(What the exercise asks): The entries must be set down again word for word; no pictures belong in the copy.
┄┄┄┄┄┄┄┄┄┄┄┄┄┄┄┄┄┄┄┄
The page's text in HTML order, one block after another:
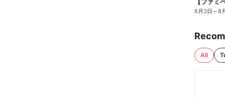
8月3日 ～8
All
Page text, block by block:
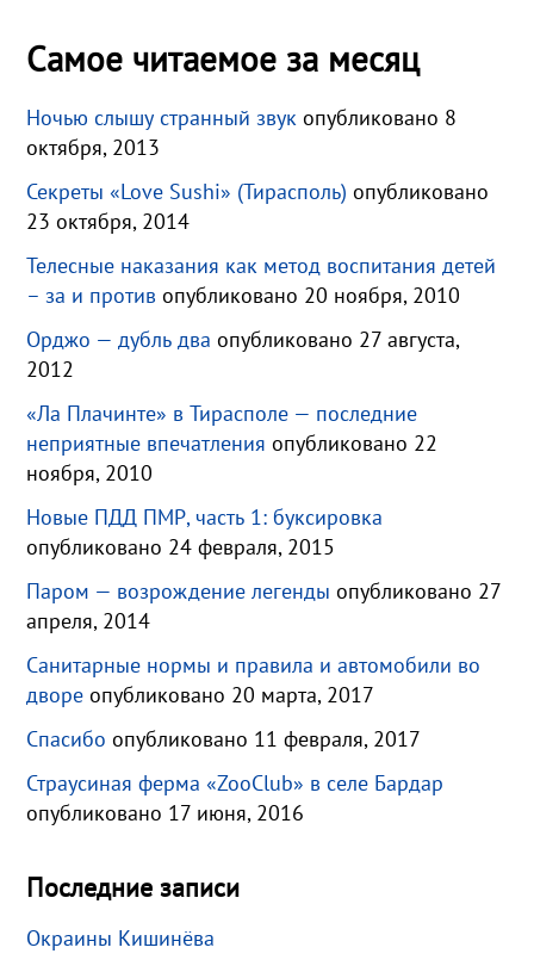
Самое читаемое за месяц
Ночью слышу странный звук опубликовано 8
октября, 2013
Секреты «Love Sushi» (Тирасполь) опубликовано
23 октября, 2014
Телесные наказания как метод воспитания детей
– за и против опубликовано 20 ноября, 2010
Орджо — дубль два опубликовано 27 августа,
2012
«Ла Плачинте» в Тирасполе — последние
неприятные впечатления опубликовано 22
ноября, 2010
Новые ПДД ПМР, часть 1: буксировка
опубликовано 24 февраля, 2015
Паром — возрождение легенды опубликовано 27
апреля, 2014
Санитарные нормы и правила и автомобили во
дворе опубликовано 20 марта, 2017
Спасибо опубликовано 11 февраля, 2017
Страусиная ферма «ZooClub» в селе Бардар
опубликовано 17 июня, 2016
Последние записи
Окраины Кишинёва
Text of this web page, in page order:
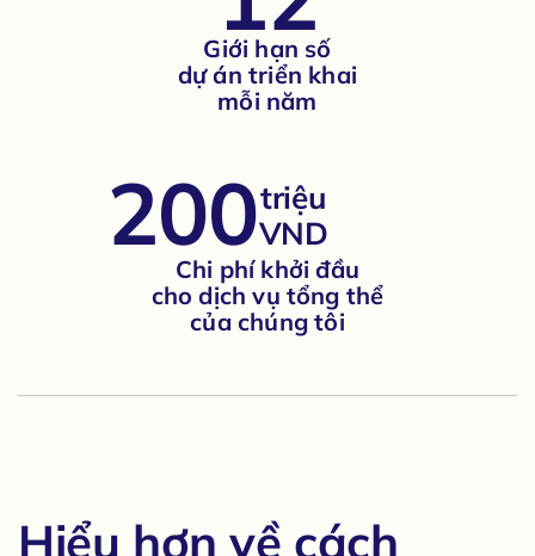
Giới hạn số
dự án triển khai
mỗi năm
200triệu
VND
Chi phí khởi đầu
cho dịch vụ tổng thể
của chúng tôi
Hiểu hơn về cách
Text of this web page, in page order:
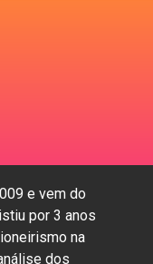
e vem do
por 3 anos
na
dos
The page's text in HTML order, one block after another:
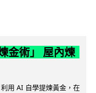
金術」 屋內煉
用 AI 自學提煉黃金，在
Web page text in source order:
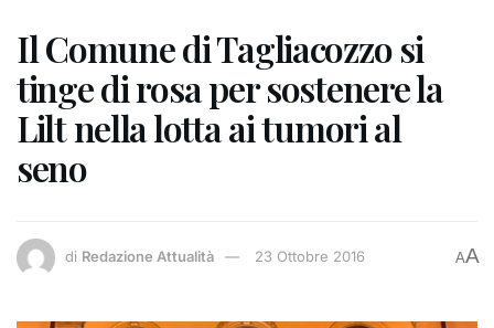
Il Comune di Tagliacozzo si
tinge di rosa per sostenere la
Lilt nella lotta ai tumori al
seno
di Redazione Attualità 23 Ottobre 2016 AA
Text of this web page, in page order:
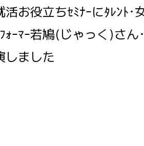
お役立ちｾﾐﾅｰにﾀﾚﾝﾄ･
ｰﾏｰ若鳩(じゃっく)さん
しました
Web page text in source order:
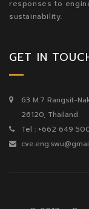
┄┄┄┄┄┄┄┄┄┄┄┄┄┄┄┄┄┄┄┄
(Result of the task):
The page's text in HTML order, one block after another:
8月3日 ～8
All
Page text, block by block:
Самое читаемое за месяц
Ночью слышу странный звук опубликовано 8
октября, 2013
Секреты «Love Sushi» (Тирасполь) опубликовано
23 октября, 2014
Телесные наказания как метод воспитания детей
– за и против опубликовано 20 ноября, 2010
Орджо — дубль два опубликовано 27 августа,
2012
«Ла Плачинте» в Тирасполе — последние
неприятные впечатления опубликовано 22
ноября, 2010
Новые ПДД ПМР, часть 1: буксировка
опубликовано 24 февраля, 2015
Паром — возрождение легенды опубликовано 27
апреля, 2014
Санитарные нормы и правила и автомобили во
дворе опубликовано 20 марта, 2017
Спасибо опубликовано 11 февраля, 2017
Страусиная ферма «ZooClub» в селе Бардар
опубликовано 17 июня, 2016
Последние записи
Окраины Кишинёва
Text of this web page, in page order:
Giới hạn số
dự án triển khai
mỗi năm
200triệu
VND
Chi phí khởi đầu
cho dịch vụ tổng thể
của chúng tôi
Hiểu hơn về cách
Text of this web page, in page order:
e vem do
por 3 anos
na
dos
The page's text in HTML order, one block after another:
金術」 屋內煉
用 AI 自學提煉黃金，在
Web page text in source order:
Il Comune di Tagliacozzo si
tinge di rosa per sostenere la
Lilt nella lotta ai tumori al
seno
di Redazione Attualità 23 Ottobre 2016 AA
Text of this web page, in page order:
お役立ちｾﾐﾅｰにﾀﾚﾝﾄ･
ｰﾏｰ若鳩(じゃっく)さん
しました
Web page text in source order:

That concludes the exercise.